Lesunya Batik Cirebon saat Lebaran Berbalut Wabah Virus Corona

Momen mremaan (meraup untung) jelang lebaran tak bisa mereka raih tahun ini.

Pebriansyah Ariefana
Senin, 25 Mei 2020 | 02:05 WIB
Lesunya Batik Cirebon saat Lebaran Berbalut Wabah Virus Corona
Penjual batik Cirebon. (Ayobandung)

SuaraJabar.id - Penjualan batik Cirebon tergerus dengan badai wabah virus corona.
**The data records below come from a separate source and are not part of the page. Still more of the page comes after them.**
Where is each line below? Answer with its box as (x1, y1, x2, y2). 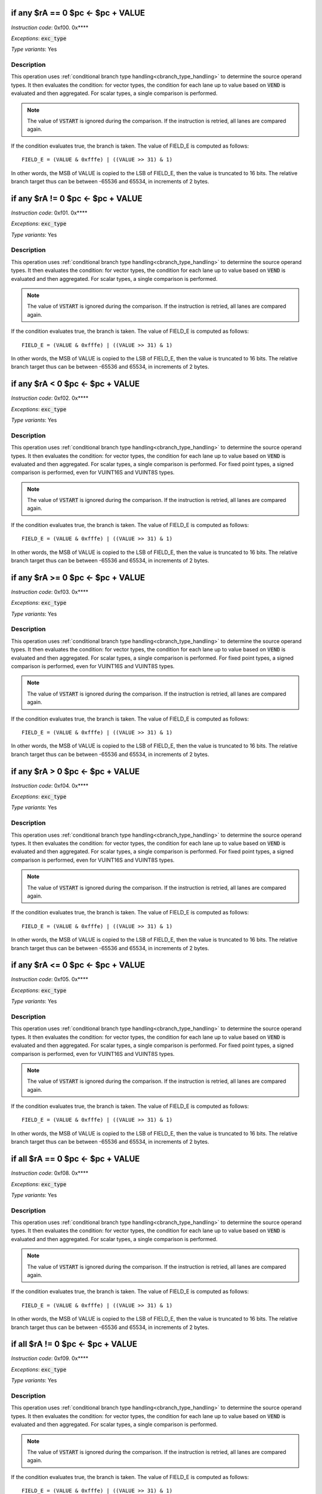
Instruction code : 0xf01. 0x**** (11, 209, 88, 216)
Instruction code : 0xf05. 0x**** (11, 976, 89, 983)
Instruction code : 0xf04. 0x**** (11, 782, 89, 789)
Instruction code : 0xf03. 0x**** (11, 588, 89, 595)
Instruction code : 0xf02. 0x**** (11, 394, 89, 402)
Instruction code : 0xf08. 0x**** (11, 1170, 89, 1177)
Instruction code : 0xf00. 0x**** (11, 24, 89, 31)
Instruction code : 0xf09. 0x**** (11, 1355, 89, 1362)

Pennjualannya melandai. Momen mremaan (meraup untung) jelang lebaran tak bisa mereka raih tahun ini.

Salah satu pelaku usaha batik di Kota Cirebon, Indrawati (80) mengaku, penjualan batiknya menurun hingga 30 persen. Batik tulis menjadi yang terparah terdampak wabah Covid-19.

"Batik tulis turun sampai 70 persen," ujarnya kepada Ayocirebon.com.
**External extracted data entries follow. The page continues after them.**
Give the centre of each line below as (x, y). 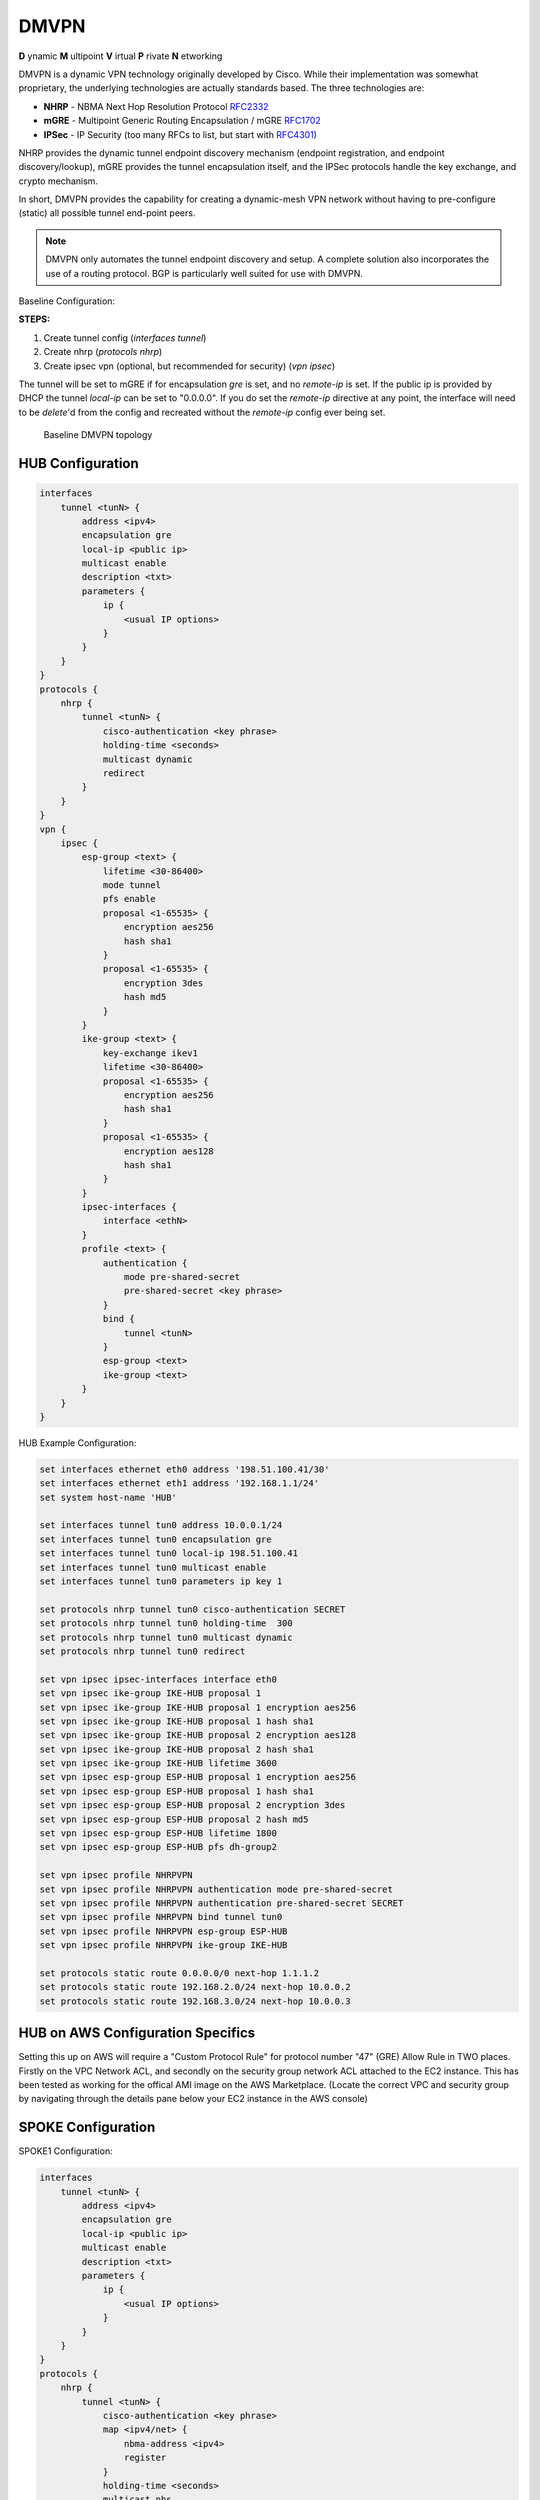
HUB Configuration (78, 463)
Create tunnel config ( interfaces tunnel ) (125, 337)
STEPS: (34, 319)
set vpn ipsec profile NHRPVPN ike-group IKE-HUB (163, 1945)
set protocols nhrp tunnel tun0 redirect (142, 1651)
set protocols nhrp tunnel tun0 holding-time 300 (166, 1623)
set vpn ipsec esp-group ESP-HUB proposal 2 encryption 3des (192, 1805)
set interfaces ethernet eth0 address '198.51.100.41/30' (184, 1469)

Indrawati sendiri merupakan pelaku utama usaha batik peranakan di Cirebon. Batik peranakan merupakan hasil kolaborasi batik Cirebon dengan kisah kehidupan warga Tionghoa.

Baca Juga:Lebaran, Pasien Positif Corona di Jatim Hampir Tembus 4.000 Orang

Batik peranakan yang berwujud batik tulis inilah yang disebut Indrawati terimbas paling parah pada masa sekarang. Penurunan penjualan hingga 30 persen sendiri dialami batik printing maupun cap yang dibuatnya. Pasca penerapan PSBB Tingkat Provinsi Jawa Barat di Kota Cirebon, dia mengaku mengalami hambatan dalam distribusi batik dari perajin.

Para perajinnya yang kebanyakan berasal dari Pekalongan, Jawa Tengah, mengalami kekhawatiran terhadap Covid-19. Mereka pun memilih pulang seraya membawa pekerjaannya.

"Hasil pekerjaan batik dari perajin tidak bisa saya terima karena di mana-mana PSBB," ujarnya seraya menyebut, para pebatiknya berasal dari Pekalongan, Jawa Tengah.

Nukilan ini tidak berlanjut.